NIPS 2017
Mon Dec 4th through Sat the 9th, 2017 at Long Beach Convention Center
Paper ID: 1459 How regularization affects the critical points in linear networks

### Reviewer 1

The paper analyzes a particular setup of deep linear networks. Specifically, the depth is treated as a continuous variable, and the loss function is the mean squared error. The goal of the paper is to study the behavior of the critical points (number and type) as the regularization parameter changes. Due to the continuous depth setup, the authors can leverage tools from optimal control to characterize the solution of the problem. While the technical aspects of the paper are interesting, the conclusion of the paper seems to be less surprising (stated in lines 222-225), e.g. that the type of the critical points change as a function of lambda. This is expected without relying on such sophisticated analysis: at big lambda we get a convex loss, and thus the index of the critical point of the nonregularized function must eventually turn to zero (when the convex term dominates) from whatever value it had in the nonregularized function. Therefore, it is apparent that the changing lambda is able to affect the type of critical points. Please correct me if I am missing anything here. Despite my concern about the conclusion, I think the techniques used in the paper are interesting and could be useful for researchers who work on analysis of deep networks. In particular, the connection to optimal control via continuous depth idea is fascinating. A minor questions: Why Eq 11 and subsequently Eq 12 and Eq 13 do not depend on lambda? Lambda is still present in Eq 10.

### Reviewer 3

I have had some trouble with this paper as to be honest I am not familiar with this particular strand of the literature. i found the idea interesting though: Ie in effect, they study the properties of the learning dynamics by restating it as an optimal control problem, and then effectively use pertaining ideas (Pontryagin's maximum principle) to study equilibria (which exist due to the linearity of the problem). Some factors struck me as very peculiar though: - Why is it interesting to study linear NNs ? We already know that they have a unique optimal solution (as the authors seem to reconfirm ?) which moreover, we can find in closed-form. Furthermore, nonlinear NN might behave very differently, so studying the linear case might not tell us much about the interesting cases? The authors did not do a good job of explaining the motivation and should consider elaborating on these points. - I did not get the relevance of studying continuous networks (which do not exist). Could the authors instead appeal to discrete optimal control methods (why use 'continuation and what is the approximation error so to speak, by approximating with continuous model?). Did I miss anything? - Indeed I am surprised the authors do not cite works in control / system identification at all, where such linear learning systems have been studied (with much related techniques) for decades. Now, what makes it different from standard control of control-affine system is the fact that the control input is a matrix rather than a vector.

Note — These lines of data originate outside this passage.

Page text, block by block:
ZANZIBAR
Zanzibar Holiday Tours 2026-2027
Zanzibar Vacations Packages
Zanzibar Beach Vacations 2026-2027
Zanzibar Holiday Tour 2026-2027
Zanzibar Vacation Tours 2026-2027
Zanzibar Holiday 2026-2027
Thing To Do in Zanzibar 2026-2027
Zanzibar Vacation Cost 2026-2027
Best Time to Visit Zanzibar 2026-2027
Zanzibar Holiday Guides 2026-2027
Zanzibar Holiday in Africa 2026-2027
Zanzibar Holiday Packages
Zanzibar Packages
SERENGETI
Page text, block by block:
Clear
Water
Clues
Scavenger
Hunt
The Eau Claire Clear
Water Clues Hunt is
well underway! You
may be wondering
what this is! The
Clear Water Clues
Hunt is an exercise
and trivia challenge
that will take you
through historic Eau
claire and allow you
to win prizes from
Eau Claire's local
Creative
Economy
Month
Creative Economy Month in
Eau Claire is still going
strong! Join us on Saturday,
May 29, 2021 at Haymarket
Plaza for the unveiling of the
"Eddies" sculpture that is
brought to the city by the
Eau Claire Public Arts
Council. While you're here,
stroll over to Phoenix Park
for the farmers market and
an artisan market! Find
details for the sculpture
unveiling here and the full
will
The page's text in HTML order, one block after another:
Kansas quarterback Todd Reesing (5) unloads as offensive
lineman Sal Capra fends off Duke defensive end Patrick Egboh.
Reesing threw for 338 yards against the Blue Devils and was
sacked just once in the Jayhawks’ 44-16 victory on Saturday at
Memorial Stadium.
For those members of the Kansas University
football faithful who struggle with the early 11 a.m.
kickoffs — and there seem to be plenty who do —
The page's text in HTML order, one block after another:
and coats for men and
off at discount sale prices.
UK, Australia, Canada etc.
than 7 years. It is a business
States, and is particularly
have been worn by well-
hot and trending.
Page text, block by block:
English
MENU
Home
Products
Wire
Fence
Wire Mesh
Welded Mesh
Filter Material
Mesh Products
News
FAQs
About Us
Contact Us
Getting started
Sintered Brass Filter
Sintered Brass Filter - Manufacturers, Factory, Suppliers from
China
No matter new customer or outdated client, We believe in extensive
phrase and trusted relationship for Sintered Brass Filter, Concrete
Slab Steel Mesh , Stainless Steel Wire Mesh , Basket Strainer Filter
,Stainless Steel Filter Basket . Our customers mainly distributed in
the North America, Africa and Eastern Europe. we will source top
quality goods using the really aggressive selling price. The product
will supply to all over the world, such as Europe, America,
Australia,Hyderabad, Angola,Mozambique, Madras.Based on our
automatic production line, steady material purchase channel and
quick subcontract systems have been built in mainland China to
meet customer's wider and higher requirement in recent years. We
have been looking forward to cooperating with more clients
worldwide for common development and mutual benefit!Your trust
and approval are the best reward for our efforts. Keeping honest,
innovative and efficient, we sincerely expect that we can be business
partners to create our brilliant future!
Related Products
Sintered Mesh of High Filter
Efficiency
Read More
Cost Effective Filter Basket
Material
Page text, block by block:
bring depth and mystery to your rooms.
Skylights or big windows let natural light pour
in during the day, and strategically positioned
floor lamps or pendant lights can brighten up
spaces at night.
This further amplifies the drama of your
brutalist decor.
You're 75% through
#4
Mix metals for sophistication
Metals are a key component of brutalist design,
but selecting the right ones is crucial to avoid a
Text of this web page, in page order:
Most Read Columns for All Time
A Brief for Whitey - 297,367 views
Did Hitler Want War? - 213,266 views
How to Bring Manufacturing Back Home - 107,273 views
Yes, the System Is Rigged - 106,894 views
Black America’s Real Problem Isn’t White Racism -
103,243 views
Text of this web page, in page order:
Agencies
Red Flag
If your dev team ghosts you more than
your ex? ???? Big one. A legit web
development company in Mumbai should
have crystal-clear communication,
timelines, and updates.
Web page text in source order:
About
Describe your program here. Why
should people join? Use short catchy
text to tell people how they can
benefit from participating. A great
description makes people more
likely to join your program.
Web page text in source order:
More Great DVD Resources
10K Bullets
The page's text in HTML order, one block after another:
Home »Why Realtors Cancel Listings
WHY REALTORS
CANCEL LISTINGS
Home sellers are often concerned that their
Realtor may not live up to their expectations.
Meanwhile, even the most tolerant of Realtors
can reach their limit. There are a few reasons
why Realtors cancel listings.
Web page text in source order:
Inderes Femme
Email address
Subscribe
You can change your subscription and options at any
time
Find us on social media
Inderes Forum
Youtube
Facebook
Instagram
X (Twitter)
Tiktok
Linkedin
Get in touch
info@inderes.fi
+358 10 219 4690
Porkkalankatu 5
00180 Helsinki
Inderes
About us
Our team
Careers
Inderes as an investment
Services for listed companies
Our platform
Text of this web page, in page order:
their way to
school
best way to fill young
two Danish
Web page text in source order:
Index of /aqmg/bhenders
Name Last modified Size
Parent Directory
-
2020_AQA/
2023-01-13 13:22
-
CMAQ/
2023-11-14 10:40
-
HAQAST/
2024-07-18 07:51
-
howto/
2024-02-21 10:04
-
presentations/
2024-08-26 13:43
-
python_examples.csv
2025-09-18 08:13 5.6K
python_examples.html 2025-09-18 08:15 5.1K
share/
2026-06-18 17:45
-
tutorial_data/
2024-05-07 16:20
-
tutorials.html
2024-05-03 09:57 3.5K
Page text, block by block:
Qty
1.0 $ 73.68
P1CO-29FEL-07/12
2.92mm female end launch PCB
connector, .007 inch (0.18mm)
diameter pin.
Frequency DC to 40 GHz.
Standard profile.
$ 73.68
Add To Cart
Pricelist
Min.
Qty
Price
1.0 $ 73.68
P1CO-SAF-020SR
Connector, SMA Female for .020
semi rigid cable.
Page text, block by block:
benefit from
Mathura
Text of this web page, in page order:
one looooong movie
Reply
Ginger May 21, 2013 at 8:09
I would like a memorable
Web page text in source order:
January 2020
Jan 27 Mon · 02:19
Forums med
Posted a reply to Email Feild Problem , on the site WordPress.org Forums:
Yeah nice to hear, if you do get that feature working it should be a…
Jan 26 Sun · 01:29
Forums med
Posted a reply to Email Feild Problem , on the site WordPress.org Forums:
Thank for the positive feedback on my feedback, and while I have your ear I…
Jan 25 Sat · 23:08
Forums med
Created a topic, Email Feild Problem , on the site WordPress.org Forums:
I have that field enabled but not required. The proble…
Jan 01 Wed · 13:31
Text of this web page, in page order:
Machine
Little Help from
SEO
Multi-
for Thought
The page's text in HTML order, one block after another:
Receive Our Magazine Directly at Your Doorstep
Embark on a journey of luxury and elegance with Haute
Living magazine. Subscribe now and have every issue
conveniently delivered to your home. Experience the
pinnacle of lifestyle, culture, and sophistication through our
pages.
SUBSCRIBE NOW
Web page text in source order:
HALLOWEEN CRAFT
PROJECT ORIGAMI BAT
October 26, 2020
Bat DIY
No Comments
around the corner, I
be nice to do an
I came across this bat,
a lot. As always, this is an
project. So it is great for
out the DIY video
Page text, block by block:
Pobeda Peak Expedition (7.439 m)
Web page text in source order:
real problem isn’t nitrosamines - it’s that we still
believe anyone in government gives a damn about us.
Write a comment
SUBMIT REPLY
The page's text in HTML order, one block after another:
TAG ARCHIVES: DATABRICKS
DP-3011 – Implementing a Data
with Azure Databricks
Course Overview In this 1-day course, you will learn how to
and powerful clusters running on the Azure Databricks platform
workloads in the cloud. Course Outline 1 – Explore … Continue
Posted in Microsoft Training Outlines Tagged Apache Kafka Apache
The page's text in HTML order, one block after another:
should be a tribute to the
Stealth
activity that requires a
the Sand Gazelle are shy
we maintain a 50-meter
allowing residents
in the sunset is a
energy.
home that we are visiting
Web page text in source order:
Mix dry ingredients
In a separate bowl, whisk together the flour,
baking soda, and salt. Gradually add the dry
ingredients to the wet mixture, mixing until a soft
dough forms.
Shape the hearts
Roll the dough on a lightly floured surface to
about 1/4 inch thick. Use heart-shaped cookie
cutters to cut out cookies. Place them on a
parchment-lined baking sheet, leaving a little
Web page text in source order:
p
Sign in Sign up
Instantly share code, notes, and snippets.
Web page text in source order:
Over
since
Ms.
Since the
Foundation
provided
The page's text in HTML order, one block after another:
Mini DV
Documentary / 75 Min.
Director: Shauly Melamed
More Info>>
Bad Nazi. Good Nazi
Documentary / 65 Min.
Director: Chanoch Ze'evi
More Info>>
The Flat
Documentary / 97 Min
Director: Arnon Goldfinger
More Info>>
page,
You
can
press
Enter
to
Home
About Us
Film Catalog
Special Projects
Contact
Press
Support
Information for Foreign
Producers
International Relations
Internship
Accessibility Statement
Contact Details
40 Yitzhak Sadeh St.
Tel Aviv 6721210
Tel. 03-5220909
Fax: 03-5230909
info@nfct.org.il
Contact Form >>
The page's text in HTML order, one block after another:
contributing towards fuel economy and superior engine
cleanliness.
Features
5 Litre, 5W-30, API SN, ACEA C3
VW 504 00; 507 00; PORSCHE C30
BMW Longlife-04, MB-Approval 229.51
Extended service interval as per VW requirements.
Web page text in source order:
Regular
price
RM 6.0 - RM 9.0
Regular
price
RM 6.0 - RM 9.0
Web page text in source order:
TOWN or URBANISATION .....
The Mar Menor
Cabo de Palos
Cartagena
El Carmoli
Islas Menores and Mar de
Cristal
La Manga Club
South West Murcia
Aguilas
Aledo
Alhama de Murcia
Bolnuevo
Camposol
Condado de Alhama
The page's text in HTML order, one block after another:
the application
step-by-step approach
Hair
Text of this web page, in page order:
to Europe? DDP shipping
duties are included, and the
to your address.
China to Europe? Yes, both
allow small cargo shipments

However, is that not a case control / system ID has studied too? In summary, I am a bit suspicious of the relevance and novelty of this paper. However, as I am unfamiliar with the related literature in depth, I would say 'in dubio pro reo' with low confidence in my 'verdict'. Minor comments: -line 37 : ' minima' - The authors: explain the term 'continuation'.

### Reviewer 4

The authors provide analysis of linear neural networks with and without regularization using the machinery of Hamilton's equations, and supplement their analysis with numerical results. Their work complements the growing body of literature on the behavior of the critical points of neural networks. Pros: The paper, while technically dense, is fairly easy to read, and the conclusions are clear--especially that of regularization drastically altering the landscape of critical points for linear(!) models. Cons: As always for papers concerning linear models, this reviewer would like some discussion of how these methods might be able to be used to tackle nonlinear networks (if at all). This reviewer also found Figure 1 quite difficult to parse, and would appreciate some extra language/figure engineering to make it clearer (a longer figure caption would probably be fine here). Finally, the authors appear to be analyzing solutions with regularization by first solving for the \lambda = 0 solution, and then locally extending this solution to study critical points near'' it with \lambda > 0. Why should one expect critical points near'' the \lambda = 0 solution to be the sorts of critical points found by a gradient descent algorithm? Said another way, this method seems to bias the analysis towards a certain subclass of critical points, but perhaps the reviewer is just confused. The reviewer would gladly increase the score upon further improvement and polishing of the manuscript.